There is one possible case. Sub-domains are only used to host user-generated content that is launched from within Orion. Generally this is entirely static HTML+CSS+JS with no interaction with any server beyond static resource retrieval. I.e., no credentials involved. 

However there is a special self-hosting mode that can be enabled when you are developing the Orion client itself. In this mode you can use the Orion client git pages and credentials are transferred. This is only useful for people developing Orion itself, but Orion team never does this because the build on orionhub is generally too old (we use orion.eclipse.org for that). So, short answer is that it is theoretically possible, but unlikely.

Having said that, if we didn't have a wildcard cert, what would be the exact behaviour? If someone went to orionhub.org they would be redirected to HTTPS, but if they went to mycoolsite.orionhub.org it would remain raw HTTP? It's possible this protocol flipping might reveal some bad assumptions in our code but we can likely address them to support this.
Comment 24 Denis Roy CLA 2012-11-28 16:07:06 EST
(In reply to comment #23)
> Having said that, if we didn't have a wildcard cert, what would be the exact
> behaviour? If someone went to orionhub.org they would be redirected to
> HTTPS, but if they went to mycoolsite.orionhub.org it would remain raw HTTP?
> It's possible this protocol flipping might reveal some bad assumptions in
> our code but we can likely address them to support this.

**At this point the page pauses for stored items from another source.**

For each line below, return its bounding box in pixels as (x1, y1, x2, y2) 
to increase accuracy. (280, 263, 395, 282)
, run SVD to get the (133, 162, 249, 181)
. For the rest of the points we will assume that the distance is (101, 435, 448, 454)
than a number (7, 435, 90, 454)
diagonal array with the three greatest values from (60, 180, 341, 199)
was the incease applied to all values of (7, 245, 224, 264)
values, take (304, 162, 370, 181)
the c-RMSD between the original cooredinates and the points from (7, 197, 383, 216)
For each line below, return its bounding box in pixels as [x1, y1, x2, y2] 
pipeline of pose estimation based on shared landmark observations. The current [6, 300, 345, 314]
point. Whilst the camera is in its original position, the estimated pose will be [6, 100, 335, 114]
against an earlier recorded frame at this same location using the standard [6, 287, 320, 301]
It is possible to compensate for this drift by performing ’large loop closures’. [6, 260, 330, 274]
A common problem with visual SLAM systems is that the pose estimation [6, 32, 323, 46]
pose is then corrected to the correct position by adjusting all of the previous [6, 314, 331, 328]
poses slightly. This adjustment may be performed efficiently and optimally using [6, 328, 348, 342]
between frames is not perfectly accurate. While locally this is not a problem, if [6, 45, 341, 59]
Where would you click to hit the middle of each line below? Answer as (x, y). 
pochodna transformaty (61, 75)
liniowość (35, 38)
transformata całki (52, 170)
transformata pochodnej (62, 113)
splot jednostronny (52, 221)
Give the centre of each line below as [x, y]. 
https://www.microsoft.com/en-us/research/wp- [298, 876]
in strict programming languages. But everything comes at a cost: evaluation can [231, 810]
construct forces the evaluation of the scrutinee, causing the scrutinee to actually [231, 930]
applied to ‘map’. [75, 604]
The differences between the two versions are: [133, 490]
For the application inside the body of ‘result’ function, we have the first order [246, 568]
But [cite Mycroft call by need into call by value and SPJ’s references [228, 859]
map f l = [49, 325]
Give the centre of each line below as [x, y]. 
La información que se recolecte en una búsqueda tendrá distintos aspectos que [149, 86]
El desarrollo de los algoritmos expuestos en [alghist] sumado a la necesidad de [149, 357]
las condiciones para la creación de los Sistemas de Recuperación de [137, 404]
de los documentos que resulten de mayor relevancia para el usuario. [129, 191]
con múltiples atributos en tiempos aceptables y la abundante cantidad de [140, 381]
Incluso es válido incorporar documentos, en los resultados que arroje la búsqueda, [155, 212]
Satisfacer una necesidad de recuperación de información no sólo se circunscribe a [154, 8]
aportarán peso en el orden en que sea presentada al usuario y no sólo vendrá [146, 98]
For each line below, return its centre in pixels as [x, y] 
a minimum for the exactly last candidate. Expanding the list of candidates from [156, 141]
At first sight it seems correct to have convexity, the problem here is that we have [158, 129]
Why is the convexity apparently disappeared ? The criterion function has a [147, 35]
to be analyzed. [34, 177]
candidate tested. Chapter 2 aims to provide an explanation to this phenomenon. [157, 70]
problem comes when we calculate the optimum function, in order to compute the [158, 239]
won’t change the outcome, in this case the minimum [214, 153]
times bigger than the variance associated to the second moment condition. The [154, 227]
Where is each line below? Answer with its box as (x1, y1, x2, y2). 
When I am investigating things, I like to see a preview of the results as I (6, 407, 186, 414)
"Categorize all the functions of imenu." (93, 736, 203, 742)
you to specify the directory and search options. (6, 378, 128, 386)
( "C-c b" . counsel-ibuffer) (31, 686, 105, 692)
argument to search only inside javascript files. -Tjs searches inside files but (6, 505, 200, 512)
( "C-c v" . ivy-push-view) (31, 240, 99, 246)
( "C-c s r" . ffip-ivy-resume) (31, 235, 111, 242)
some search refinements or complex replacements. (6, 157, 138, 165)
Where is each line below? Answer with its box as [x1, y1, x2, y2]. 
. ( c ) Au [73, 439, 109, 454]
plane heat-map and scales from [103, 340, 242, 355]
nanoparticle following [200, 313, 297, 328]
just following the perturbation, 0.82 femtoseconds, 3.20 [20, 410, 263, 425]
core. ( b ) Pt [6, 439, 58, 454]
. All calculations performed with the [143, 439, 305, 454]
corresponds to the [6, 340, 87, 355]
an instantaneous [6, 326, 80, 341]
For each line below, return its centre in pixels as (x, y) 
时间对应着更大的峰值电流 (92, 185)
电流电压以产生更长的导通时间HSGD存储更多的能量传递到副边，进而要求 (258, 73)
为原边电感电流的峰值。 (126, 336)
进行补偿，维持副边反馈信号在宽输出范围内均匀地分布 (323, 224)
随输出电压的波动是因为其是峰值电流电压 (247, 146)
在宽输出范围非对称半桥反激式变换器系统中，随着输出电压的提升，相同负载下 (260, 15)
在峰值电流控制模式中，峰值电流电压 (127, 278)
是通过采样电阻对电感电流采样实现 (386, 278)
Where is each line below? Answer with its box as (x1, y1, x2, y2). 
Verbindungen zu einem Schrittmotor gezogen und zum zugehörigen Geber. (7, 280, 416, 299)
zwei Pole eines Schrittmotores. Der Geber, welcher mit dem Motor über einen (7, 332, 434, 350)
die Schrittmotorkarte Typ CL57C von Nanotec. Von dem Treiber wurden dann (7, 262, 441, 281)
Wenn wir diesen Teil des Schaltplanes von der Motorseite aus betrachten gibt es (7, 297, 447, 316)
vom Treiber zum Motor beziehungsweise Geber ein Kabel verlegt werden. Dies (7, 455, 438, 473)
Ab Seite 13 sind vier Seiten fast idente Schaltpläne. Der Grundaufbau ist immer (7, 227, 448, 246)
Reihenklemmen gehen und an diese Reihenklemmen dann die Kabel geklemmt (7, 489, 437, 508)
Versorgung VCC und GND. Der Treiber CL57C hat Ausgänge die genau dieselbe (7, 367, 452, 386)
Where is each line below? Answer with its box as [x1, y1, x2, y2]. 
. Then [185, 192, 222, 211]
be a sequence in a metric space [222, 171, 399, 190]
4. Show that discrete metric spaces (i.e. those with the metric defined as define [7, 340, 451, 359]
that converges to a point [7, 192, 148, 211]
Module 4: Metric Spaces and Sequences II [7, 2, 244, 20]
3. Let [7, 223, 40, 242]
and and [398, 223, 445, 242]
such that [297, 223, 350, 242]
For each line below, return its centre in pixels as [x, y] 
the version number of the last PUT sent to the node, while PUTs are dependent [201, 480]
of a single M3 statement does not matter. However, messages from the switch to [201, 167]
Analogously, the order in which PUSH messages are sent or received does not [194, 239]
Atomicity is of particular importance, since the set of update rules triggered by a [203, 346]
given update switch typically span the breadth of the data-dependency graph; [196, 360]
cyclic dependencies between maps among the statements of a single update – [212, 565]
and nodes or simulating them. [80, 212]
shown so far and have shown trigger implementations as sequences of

That would be the exact behaviour.  wildcard certs are more expensive, but in this case they make sense.  We'll go with the wildcard cert for 2yrs and when I'm told to cut my budget we'll revisit in 2014  :-)
Comment 25 Denis Roy CLA 2012-11-30 15:16:01 EST
I've just switched orionhub.org to https ... can anyone else test it out?
Comment 26 Ken Walker CLA 2012-11-30 15:21:05 EST
4 of us are going to poke around and see if it's normal...
Comment 27 Ken Walker CLA 2012-11-30 15:25:25 EST
We need to make the following orion.conf change:

orion.auth.host=http://orionhub.org
to
orion.auth.host=https://orionhub.org

so that OpenID and Persona logins work.  I've made the change and am going to restart the server in a minute
Comment 28 Denis Roy CLA 2012-11-30 15:30:51 EST
Thanks, Ken.  I fired up wireshark on my home computer, logged into orionhub.org, cloned a git repo from git.eclipse.org, did a few things, and confirmed that all network traffic was on the encrypted channel.

Yesterday I also brought the server up to the current SLES patchlevel, which required a reboot.

I think we're in good shape now.
Comment 29 Ken Walker CLA 2012-11-30 15:36:26 EST
Yup, after my change we can now login using Persona and OpenID again!

Very cool! Thanks
Comment 30 Denis Roy CLA 2012-11-30 15:40:00 EST
Awesome, thanks.  Let's consider this done.